With little bargaining power, smaller firms are usually last to get updates or priority, making planning workloads, staffing, and delivery dates a guessing game.
Ways to reduce risk
You cannot stop every disruption, but you can make them less painful by planning ahead. Focus on building options before you need them.
- Diversify key suppliers (ideally in different regions or using different routes).
- Identify “critical” items and hold slightly higher safety stock for those only.
- Negotiate realistic lead times and clear service expectations in writing.
- Share rough forecasts with suppliers so they can prepare capacity.

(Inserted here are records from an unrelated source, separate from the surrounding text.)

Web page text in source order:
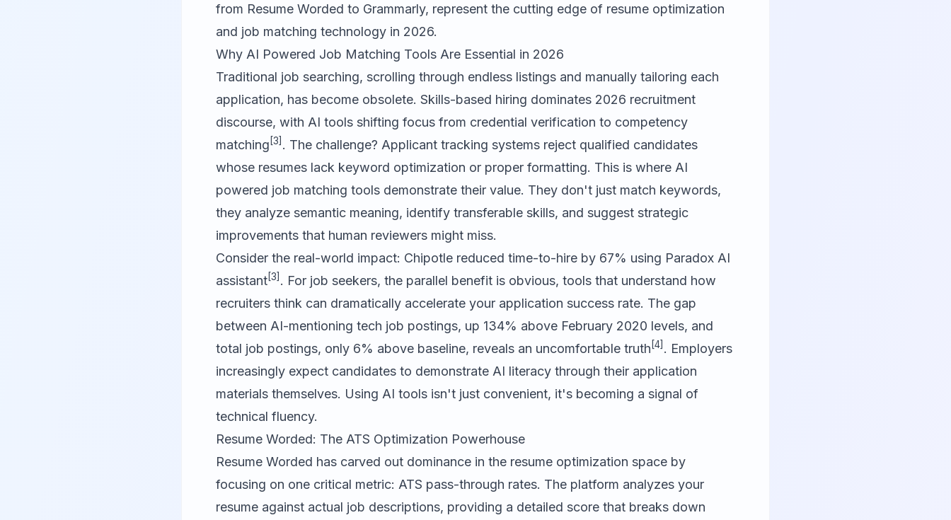
from Resume Worded to Grammarly, represent the cutting edge of resume optimization
and job matching technology in 2026.
Why AI Powered Job Matching Tools Are Essential in 2026
Traditional job searching, scrolling through endless listings and manually tailoring each
application, has become obsolete. Skills-based hiring dominates 2026 recruitment
discourse, with AI tools shifting focus from credential verification to competency
matching [3] . The challenge? Applicant tracking systems reject qualified candidates
whose resumes lack keyword optimization or proper formatting. This is where AI
powered job matching tools demonstrate their value. They don't just match keywords,
they analyze semantic meaning, identify transferable skills, and suggest strategic
improvements that human reviewers might miss.
Consider the real-world impact: Chipotle reduced time-to-hire by 67% using Paradox AI
assistant[3] . For job seekers, the parallel benefit is obvious, tools that understand how
recruiters think can dramatically accelerate your application success rate. The gap
between AI-mentioning tech job postings, up 134% above February 2020 levels, and
total job postings, only 6% above baseline, reveals an uncomfortable truth [4] . Employers
increasingly expect candidates to demonstrate AI literacy through their application
materials themselves. Using AI tools isn't just convenient, it's becoming a signal of
technical fluency.
Resume Worded: The ATS Optimization Powerhouse
Resume Worded has carved out dominance in the resume optimization space by
focusing on one critical metric: ATS pass-through rates. The platform analyzes your
resume against actual job descriptions, providing a detailed score that breaks down

What to do when things slip
When a disruption hits, speed and clarity matter more than perfection. The goal is to contain the impact and preserve relationships.
- Quickly map which orders, customers, and products are affected.
- Explore partial shipments, substitutions, or temporary product tweaks.
- Inform customers early, give honest new timelines, and offer options.
- Prioritize high-value or time-sensitive orders first.
Improve after every disruption
Each disruption is data for making the next one less damaging. Treat it as a short post‑mortem, not just a fire drill.
- Ask what early warning signs were missed and how to catch them sooner.
- Adjust reorder points, safety stock, or supplier mix based on what happened.
- Document a simple “playbook” so the next disruption is handled faster.
Use simple tools for visibility
You do not need enterprise software to gain control; even basic systems help.
- Use inventory and order management tools instead of scattered spreadsheets.
- Track lead times by supplier to see who is consistently reliable.
- Choose logistics partners that provide real-time tracking and proactive updates.
When done well, supply chain resilience becomes a selling point: customers notice when you communicate clearly, keep promises more often than competitors, and recover quickly when the unexpected happens.